Recorded data:
-=-=-
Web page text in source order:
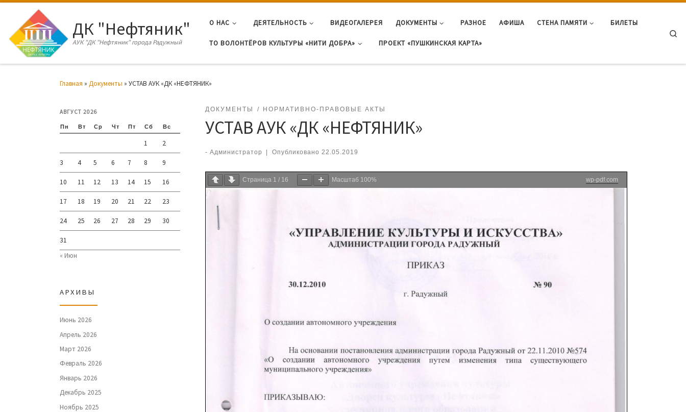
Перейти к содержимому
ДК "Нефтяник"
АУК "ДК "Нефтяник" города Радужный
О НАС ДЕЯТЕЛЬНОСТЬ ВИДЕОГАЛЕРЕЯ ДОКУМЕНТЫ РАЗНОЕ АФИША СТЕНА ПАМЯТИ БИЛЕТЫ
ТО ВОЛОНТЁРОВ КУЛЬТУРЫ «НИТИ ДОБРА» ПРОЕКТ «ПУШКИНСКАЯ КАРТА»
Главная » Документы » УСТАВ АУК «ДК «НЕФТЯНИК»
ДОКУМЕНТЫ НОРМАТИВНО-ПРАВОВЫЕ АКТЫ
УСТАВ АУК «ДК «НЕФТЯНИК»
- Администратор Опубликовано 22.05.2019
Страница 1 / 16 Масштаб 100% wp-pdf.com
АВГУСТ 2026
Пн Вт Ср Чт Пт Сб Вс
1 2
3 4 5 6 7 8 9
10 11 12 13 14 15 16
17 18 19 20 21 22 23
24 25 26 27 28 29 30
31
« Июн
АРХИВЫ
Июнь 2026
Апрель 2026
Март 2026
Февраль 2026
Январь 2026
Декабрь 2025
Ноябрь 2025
-=-=-
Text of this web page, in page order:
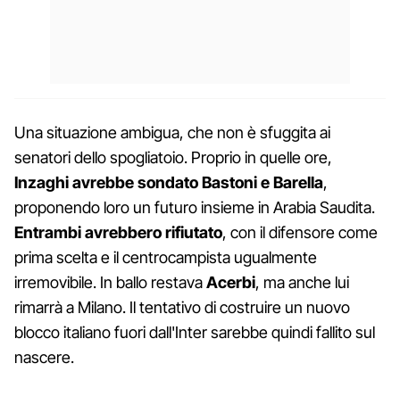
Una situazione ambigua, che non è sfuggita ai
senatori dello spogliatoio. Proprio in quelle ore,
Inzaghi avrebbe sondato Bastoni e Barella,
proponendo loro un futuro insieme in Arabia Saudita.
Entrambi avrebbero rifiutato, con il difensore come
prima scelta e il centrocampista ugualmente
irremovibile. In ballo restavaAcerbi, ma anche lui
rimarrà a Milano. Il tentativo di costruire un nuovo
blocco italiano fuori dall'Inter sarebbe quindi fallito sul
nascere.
-=-=-
§ The problem
Once the line with "Una situazione ambigua, che non è sfuggita ai" is found in the records above, print exactly that line and every line after it through the line with "rimarrà a Milano.".

§ Written response
Una situazione ambigua, che non è sfuggita ai
senatori dello spogliatoio. Proprio in quelle ore,
Inzaghi avrebbe sondato Bastoni e Barella,
proponendo loro un futuro insieme in Arabia Saudita.
Entrambi avrebbero rifiutato, con il difensore come
prima scelta e il centrocampista ugualmente
irremovibile. In ballo restavaAcerbi, ma anche lui
rimarrà a Milano. Il tentativo di costruire un nuovo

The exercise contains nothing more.